YOUR GOAL: Go over the data and keep only the lines that include "poison".

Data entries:

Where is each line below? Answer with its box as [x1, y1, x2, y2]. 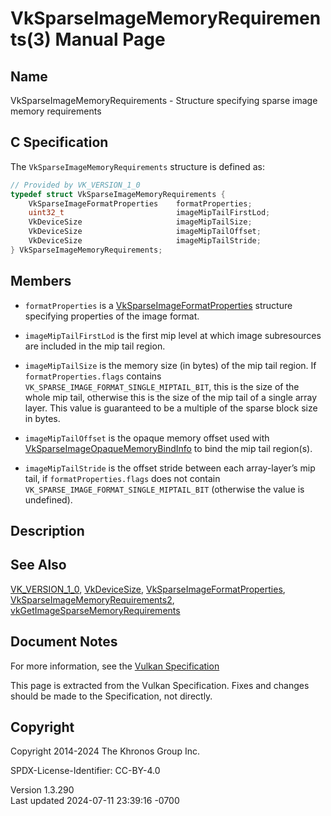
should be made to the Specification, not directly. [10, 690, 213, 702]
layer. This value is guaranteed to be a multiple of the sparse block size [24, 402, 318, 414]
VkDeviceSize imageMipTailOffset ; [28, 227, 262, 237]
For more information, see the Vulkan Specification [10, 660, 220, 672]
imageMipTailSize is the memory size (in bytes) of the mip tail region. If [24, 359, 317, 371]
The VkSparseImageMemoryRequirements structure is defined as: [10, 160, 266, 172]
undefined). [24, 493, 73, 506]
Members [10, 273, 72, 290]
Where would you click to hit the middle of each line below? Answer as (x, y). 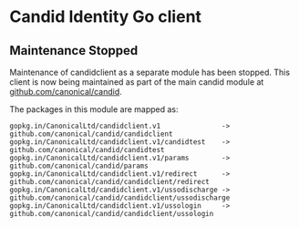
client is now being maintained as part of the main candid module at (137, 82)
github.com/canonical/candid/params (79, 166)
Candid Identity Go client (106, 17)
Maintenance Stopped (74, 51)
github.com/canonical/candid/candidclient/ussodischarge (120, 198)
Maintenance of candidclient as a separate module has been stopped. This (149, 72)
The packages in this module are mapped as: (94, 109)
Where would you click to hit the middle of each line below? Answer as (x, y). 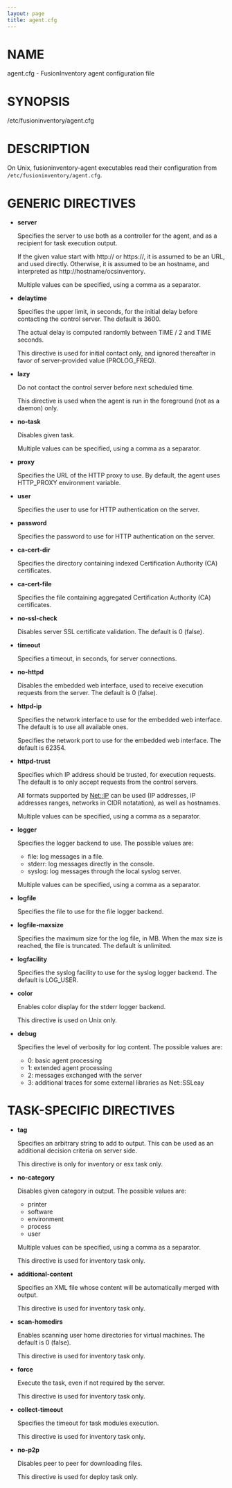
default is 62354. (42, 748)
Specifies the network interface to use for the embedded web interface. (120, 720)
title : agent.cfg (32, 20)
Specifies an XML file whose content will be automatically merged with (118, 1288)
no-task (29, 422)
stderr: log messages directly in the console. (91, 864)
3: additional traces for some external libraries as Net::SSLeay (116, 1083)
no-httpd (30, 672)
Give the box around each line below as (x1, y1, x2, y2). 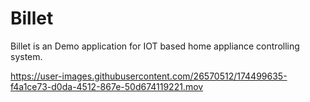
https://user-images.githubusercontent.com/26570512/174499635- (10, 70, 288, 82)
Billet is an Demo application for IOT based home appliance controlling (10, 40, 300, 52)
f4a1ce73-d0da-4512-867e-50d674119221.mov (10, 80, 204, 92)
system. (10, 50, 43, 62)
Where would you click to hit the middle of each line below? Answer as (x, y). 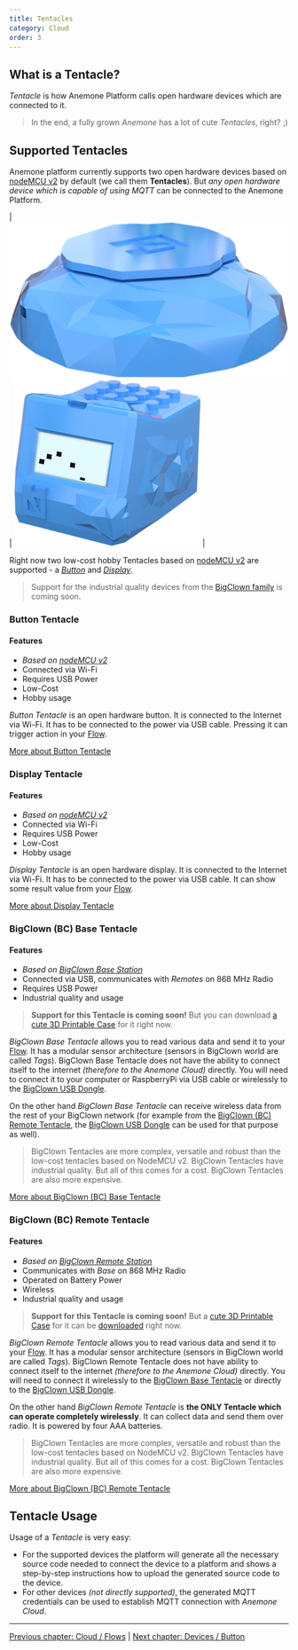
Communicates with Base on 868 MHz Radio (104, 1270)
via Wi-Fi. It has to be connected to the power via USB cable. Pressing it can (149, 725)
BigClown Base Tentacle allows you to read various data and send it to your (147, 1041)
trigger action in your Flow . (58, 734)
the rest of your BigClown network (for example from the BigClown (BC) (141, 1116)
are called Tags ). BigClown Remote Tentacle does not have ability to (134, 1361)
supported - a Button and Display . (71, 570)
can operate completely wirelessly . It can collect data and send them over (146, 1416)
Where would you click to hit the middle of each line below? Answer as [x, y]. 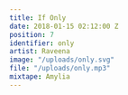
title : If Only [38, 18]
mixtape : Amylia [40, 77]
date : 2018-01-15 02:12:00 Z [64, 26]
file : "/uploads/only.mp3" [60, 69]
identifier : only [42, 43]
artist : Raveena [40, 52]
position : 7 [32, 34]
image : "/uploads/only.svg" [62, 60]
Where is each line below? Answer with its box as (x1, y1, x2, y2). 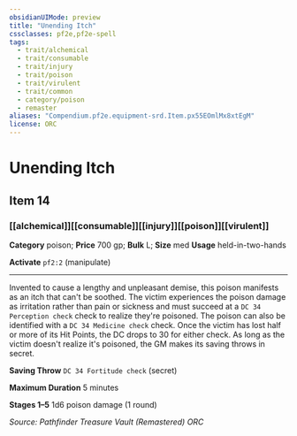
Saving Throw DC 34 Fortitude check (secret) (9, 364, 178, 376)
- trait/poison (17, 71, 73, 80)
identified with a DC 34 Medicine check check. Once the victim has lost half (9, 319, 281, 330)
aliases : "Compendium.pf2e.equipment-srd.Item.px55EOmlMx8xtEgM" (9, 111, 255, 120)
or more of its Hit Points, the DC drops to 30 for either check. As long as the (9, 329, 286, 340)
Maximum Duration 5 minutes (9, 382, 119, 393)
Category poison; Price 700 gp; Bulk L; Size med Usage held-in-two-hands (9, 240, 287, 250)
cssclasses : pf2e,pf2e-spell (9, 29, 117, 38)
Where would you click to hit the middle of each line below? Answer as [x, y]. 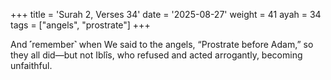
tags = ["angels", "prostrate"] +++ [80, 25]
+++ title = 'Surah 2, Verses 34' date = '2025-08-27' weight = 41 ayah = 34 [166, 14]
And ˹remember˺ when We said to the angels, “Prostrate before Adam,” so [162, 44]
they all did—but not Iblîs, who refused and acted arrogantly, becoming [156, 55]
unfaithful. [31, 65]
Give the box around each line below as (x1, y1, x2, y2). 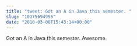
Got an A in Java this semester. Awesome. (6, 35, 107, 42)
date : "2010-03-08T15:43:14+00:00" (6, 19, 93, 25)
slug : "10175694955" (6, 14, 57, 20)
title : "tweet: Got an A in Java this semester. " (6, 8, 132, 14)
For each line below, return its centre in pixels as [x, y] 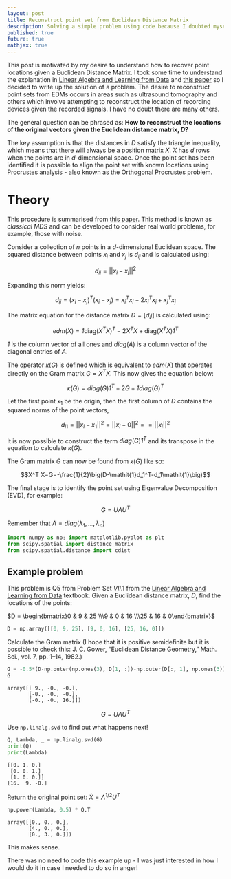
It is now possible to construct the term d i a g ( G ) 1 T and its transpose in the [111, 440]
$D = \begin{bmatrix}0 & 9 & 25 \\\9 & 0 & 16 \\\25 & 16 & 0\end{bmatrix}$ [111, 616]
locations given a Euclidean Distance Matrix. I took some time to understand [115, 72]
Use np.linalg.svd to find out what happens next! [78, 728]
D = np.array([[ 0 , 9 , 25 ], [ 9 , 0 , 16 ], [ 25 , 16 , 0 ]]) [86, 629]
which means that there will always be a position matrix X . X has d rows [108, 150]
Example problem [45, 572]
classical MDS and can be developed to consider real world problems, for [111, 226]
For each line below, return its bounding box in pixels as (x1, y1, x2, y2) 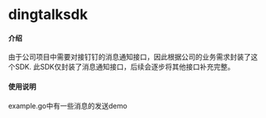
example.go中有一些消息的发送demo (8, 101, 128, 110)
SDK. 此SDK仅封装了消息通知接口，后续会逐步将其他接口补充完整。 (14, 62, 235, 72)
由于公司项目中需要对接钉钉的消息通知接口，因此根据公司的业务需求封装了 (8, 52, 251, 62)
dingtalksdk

RESPONSE AREA:
- trait/poison (17, 71, 73, 80)
Category poison; Price 700 gp; Bulk L; Size med Usage held-in-two-hands (9, 240, 287, 250)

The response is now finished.